This paper presents a case study of a North Sea appraisal well in which a vertical fluid-composition variation, missed by a conventional pressure-gradient-analysis method, was observed in situ in real time by a new fluid-composition analyzer using visible near-infrared (NIR) spectroscopy. For optimal oil production, assessing the spatial variation of fluid properties is as vital as assessing the spatial variation of formation properties.
Conventional wireline triple-combination measurements showed that the interval of interest was uniform and free of noticeable impermeable layers. A resistivity log showed an approximate oil/water contact (OWC). Wireline pressure testing identified three different pressure gradients corresponding to gas, oil, and water, all in hydraulic communication. However, the pressure testing did not indicate a gradient in hydrocarbon composition. Fluid was sampled and analyzed in real time by a wireline fluid-sampling-analyzing tool string that included the fluid-composition analyzer. This tool analyzes petroleum fluid and gives concentrations for four group compositions (C1, C2-C5, C6+, and CO2), gas/oil ratio (GOR), and qualitative information regarding heavy-end content and stock-tank crude density. The analyzer showed that the hydrocarbon fluid in an oil-bearing zone was not vertically homogeneous but, instead, had a vertical variation. The samples captured by the wireline sampling tool were sent to a laboratory for compositional analysis that confirmed the variation determined by the downhole analysis. Both results identified the heterogeneity of hydrocarbon fluid in the interval.
This paper also briefly covers the measurement principle of the analyzer and discusses the impacts and benefits brought about by the new technology. The concept of flexible fluid sampling is particularly important because it enables operators to make sampling decisions on the basis of real-time fluid-analysis results rather than a predetermined job plan.

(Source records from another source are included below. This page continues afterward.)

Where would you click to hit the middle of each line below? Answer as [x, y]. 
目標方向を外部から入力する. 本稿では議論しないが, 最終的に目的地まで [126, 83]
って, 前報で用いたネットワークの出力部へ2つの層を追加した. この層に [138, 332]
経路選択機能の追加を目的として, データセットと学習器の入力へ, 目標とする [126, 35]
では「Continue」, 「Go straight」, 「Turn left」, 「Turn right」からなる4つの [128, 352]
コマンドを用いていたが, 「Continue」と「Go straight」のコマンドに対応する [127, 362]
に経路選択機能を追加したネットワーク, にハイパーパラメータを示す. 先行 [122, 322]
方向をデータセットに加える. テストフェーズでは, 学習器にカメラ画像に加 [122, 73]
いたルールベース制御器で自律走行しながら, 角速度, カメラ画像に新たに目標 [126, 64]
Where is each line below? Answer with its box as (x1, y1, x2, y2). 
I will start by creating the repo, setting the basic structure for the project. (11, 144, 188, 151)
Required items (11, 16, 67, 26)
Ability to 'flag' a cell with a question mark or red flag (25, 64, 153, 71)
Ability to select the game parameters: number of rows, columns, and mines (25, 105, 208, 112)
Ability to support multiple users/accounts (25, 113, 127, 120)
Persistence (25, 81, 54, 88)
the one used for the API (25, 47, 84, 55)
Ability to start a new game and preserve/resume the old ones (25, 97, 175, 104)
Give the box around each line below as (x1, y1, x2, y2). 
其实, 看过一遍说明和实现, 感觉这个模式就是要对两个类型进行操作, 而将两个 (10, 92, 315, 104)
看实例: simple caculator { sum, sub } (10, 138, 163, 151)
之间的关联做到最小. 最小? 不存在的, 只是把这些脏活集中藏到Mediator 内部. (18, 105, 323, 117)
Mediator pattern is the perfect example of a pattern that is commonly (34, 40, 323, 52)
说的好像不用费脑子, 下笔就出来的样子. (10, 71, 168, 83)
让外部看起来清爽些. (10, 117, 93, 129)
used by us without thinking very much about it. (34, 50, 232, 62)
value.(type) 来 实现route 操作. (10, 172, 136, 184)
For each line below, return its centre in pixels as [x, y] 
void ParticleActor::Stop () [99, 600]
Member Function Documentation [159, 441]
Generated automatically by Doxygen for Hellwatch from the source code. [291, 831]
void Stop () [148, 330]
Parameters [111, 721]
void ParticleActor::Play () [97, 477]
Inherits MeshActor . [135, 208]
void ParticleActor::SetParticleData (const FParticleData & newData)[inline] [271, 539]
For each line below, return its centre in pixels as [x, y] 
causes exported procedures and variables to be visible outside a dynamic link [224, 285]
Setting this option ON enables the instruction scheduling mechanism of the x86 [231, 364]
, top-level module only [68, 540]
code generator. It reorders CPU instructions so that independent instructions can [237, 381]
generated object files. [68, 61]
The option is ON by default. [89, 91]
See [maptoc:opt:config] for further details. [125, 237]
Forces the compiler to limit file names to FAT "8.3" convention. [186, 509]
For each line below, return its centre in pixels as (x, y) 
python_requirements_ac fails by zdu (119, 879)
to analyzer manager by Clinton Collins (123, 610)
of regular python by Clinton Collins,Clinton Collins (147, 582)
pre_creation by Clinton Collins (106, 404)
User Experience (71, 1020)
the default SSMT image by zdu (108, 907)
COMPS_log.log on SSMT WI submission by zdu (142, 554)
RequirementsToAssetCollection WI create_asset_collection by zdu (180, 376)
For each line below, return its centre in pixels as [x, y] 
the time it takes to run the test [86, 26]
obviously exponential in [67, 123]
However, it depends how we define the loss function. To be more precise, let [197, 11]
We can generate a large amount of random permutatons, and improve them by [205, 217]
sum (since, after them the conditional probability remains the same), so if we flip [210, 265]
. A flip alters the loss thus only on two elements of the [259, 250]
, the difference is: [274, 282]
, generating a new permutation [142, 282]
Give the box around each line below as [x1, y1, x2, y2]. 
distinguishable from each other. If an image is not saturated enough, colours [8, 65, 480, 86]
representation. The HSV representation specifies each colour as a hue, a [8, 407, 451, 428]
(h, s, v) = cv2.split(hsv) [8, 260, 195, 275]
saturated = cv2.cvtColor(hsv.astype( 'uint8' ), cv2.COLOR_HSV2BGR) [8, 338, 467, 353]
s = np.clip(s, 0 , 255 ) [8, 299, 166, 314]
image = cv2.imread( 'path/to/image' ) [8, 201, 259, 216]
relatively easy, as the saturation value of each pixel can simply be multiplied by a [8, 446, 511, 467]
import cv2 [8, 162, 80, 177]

It is known that some oil reservoirs show a fluid compositional variation across relatively short vertical intervals. Such reservoirs are of great interest for reservoir engineers and petrophysicists because a proper assessment of the formation-fluid gradients is critical to optimum hydrocarbon production. There are several different mechanisms that create fluid compositional gradients. Fluid gradients can be caused by gravitation, thermal gradients, biodegradation, water washing, multiple reservoir charges, and leaky seals. Because it is difficult to predict the existence of fluid gradients a priori, it is prudent to determine the magnitude of these gradients by actual measurements. Current wireline formation evaluation is inadequate to determine the magnitude of fluid compositional gradients. Even multiple sampling with subsequent laboratory analysis is somewhat risky because a variation of fluid properties measured in separate sample bottles might be caused by differing levels of oil-based-mud (OBM)-filtrate contamination or to some degree of nonrepresentative sampling. In addition, it is often difficult in practice to justify the extra cost of taking multiple samples in a small interval without some indication of fluid variations. It is much more preferable to perform the sample analysis in situ so that the subsequent sampling program can be optimized in real time by comparing observations to predictions.

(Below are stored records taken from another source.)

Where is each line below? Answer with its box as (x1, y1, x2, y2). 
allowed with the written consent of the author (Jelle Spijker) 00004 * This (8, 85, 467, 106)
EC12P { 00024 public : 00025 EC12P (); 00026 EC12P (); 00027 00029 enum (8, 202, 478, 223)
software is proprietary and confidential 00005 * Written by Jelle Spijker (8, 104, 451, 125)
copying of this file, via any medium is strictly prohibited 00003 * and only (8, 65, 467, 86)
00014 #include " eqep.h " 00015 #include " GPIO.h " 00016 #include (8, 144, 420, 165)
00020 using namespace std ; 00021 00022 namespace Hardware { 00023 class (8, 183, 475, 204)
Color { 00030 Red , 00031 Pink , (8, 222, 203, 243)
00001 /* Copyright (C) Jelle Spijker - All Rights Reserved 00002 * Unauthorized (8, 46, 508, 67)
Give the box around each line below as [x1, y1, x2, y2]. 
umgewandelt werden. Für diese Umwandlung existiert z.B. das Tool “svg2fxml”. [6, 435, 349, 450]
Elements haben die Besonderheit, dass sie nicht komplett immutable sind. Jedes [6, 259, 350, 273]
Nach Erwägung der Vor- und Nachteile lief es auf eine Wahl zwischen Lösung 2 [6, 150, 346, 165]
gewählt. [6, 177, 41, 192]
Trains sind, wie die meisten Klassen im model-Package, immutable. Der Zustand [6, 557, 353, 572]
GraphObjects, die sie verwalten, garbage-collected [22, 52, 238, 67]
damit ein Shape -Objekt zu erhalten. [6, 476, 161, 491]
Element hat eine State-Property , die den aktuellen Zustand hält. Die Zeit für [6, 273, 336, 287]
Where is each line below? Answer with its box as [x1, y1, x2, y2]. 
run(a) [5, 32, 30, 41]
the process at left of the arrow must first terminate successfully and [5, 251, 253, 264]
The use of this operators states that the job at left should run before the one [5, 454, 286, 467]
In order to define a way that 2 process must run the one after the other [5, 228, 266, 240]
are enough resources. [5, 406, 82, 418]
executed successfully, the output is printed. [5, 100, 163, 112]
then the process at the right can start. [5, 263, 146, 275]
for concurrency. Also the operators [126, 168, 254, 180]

Visible-to-near-infrared (VIS/NIR) absorption spectroscopy is widely used to assist wireline fluid sampling today. Identification of gas, oil, and water is now well established (Smits et al. 1995). Problematic OBM contamination is quantified during sampling jobs using buildup curves of spectral data (Mullins et al. 2000b; Fadnes et al. 2001). Recent advances have enabled analysis of live fluid properties in situ. For example, in-situ GOR measurement by NIR spectroscopy has been established (Mullins et al. 2001) and is now commercially available (Dong 2003). A recent study showed the feasibility of downhole fluid-composition analysis conceptually (Fujisawa et al. 2002). The authors built prediction models using principal-components regression to various hydrocarbon spectra measured at high-pressure and high-temperature conditions typical for oil and gas reservoirs. The fluid-composition analyzer built on the basis of this principle estimates the concentrations of C1, C2-C5, C6+, and CO2 in the flowline fluid and its GOR. The first field application of the tool allowed accurate downhole fluid characterization of a complex miscible-flood program (Fujisawa et al. 2003). This downhole-fluid-analysis (DFA) technique was also found useful for detecting formation compartmentalization (Mullins et al. 2004).
In this paper, we report a case study that identified a fluid compositional gradient by use of a fluid-composition analyzer (Fujisawa et al. 2003; Mullins 2004). Fluids in the flowline of a wireline sampling tool are analyzed in terms of the concentrations of C1, C2-C5, C6+, CO2, and water. With this compositional analysis, GOR can be estimated also. Here, we show that the compositional analysis is far more sensitive than the pressure-gradient method for detecting slight changes in reservoir fluid. Results demonstrated the advantages of real-time DFA and led to a modified sampling job that validated those measurements. Four sampling points in the liquid column below a gas-cap zone were used to establish a large GOR gradient in a 30-m column of oil. Sample acquisition with subsequent laboratory analysis also confirmed a compositional gradient.